Data has indicated adverse maternal and neonatal outcomes from placental conditions, alongside a high risk of recurrence in subsequent pregnancies.
In a recent review, investigators described the pathological findings of the placenta and how communication should be performed between obstetricians, neonatologists, and pathologists diagnosing placental disorders.1
Placental function may be impacted by a variety of conditions, including genetic, metabolic, maturation, and circulatory disorders. Understanding the pathology of the placenta is crucial for proper treatment, with multiple organizations publishing guidelines for placental examination.
During placental investigation, maternal or fetal diseases that were previously unsuspected may be identified.
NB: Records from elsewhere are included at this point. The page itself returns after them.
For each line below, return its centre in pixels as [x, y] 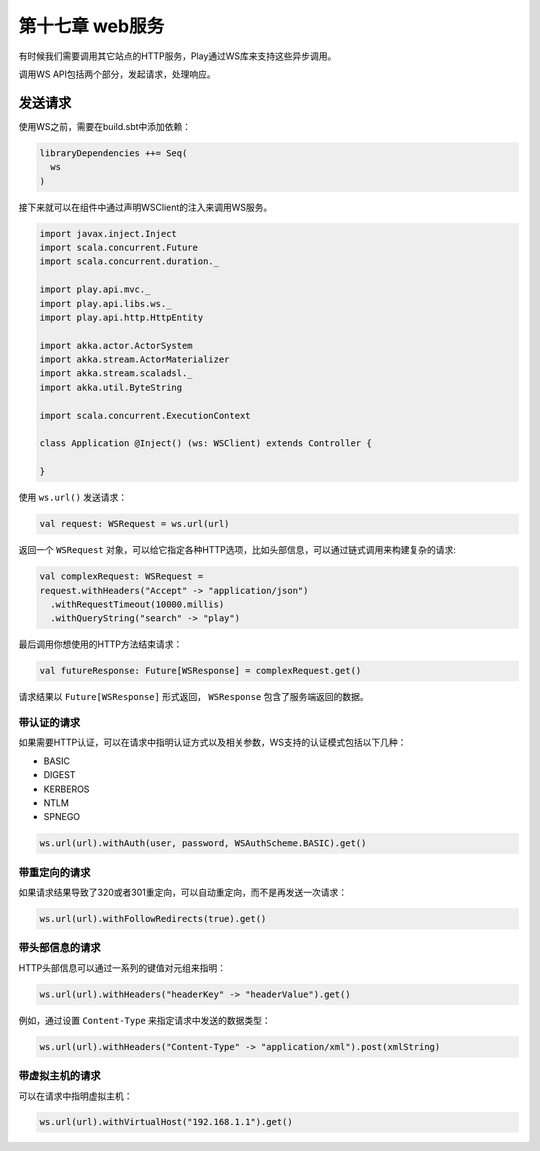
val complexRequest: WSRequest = [121, 576]
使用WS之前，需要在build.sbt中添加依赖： [105, 126]
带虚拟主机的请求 [59, 1076]
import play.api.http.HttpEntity [121, 317]
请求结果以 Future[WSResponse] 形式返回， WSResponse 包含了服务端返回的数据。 [193, 697]
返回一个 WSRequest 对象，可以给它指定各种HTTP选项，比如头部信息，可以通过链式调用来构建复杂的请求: [237, 550]
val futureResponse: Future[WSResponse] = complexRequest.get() [200, 671]
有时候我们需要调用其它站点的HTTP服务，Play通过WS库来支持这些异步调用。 [177, 56]
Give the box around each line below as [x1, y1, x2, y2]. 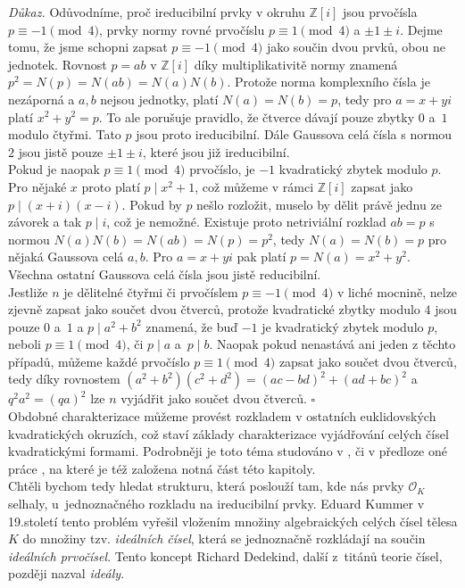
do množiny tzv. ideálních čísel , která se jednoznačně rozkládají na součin [22, 529, 426, 548]
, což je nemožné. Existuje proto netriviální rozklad [106, 212, 386, 231]
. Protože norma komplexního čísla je [227, 72, 430, 91]
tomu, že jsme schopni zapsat [8, 37, 168, 56]
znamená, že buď [145, 317, 238, 335]
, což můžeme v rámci [195, 177, 314, 195]
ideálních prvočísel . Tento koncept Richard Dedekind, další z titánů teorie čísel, [8, 546, 443, 565]
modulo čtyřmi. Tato [8, 125, 121, 144]
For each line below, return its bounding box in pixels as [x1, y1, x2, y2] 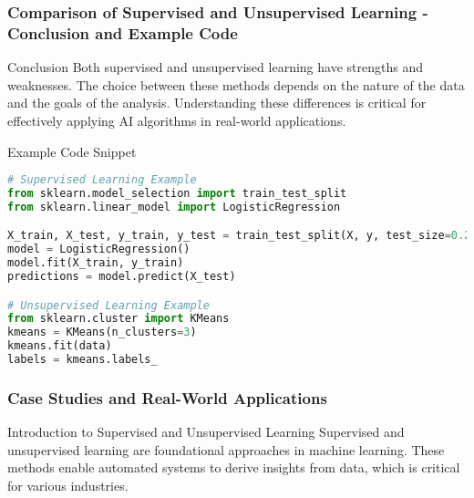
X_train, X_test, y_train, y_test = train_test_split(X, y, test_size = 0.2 [7, 229, 471, 243]
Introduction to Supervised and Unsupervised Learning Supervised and [7, 422, 405, 441]
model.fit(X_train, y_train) [7, 256, 184, 270]
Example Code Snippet [7, 141, 137, 161]
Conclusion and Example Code [7, 21, 238, 44]
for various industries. [7, 475, 129, 494]
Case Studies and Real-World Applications [7, 386, 327, 409]
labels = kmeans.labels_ [7, 353, 158, 367]
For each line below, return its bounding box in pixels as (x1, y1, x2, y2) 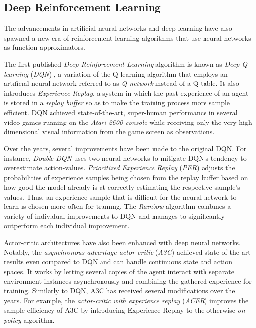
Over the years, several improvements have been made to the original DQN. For (4, 143, 247, 153)
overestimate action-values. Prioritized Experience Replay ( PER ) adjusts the (4, 162, 235, 172)
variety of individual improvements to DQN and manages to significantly (4, 210, 225, 221)
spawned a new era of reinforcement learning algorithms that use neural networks (4, 32, 251, 42)
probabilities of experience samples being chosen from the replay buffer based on (4, 172, 248, 182)
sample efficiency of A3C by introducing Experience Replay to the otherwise (4, 305, 235, 315)
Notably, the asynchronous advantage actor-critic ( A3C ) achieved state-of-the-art (4, 246, 251, 257)
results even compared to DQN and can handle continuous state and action (4, 256, 233, 267)
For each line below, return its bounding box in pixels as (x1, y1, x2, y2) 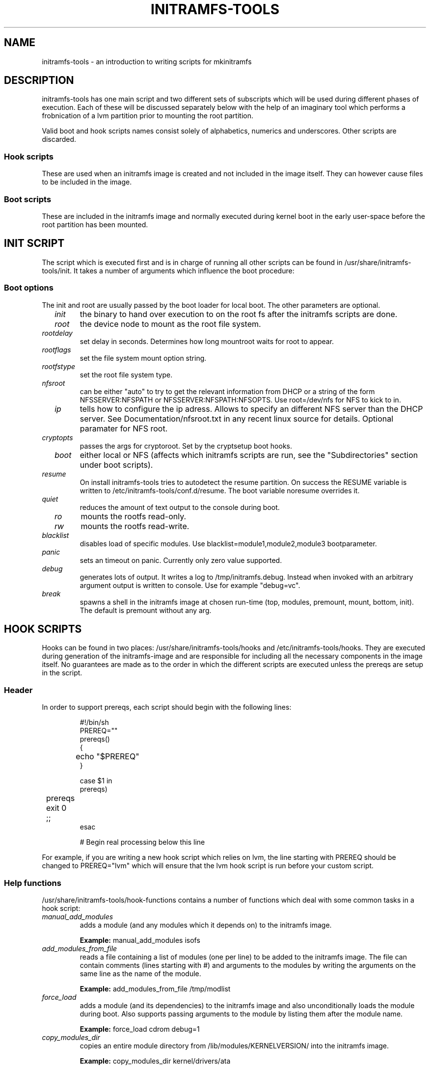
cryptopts (42, 433, 73, 442)
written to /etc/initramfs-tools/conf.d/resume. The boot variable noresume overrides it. (80, 486, 360, 495)
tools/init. (42, 266, 72, 275)
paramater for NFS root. (80, 423, 168, 433)
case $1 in (80, 776, 112, 785)
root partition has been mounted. (42, 220, 148, 229)
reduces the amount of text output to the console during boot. (80, 503, 280, 511)
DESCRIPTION (4, 74, 74, 87)

Many current guidelines are based on unique health care systems, highlighting the need for increased variety toward examination standards.2
Investigators published a review to highlight clinical indications for placental pathological examinations and provide standardized recommendations.1 The review began with recommendations for weighing the placenta with the membranes while still in the delivery room to achieve a fresh weight.
The umbilical cord should also be measured, including placental and newborn components. Placenta undergoing histopathological examination should be fresh and untrimmed when sent to the pathology department, where it will be weighed without the membranes or umbilical cord.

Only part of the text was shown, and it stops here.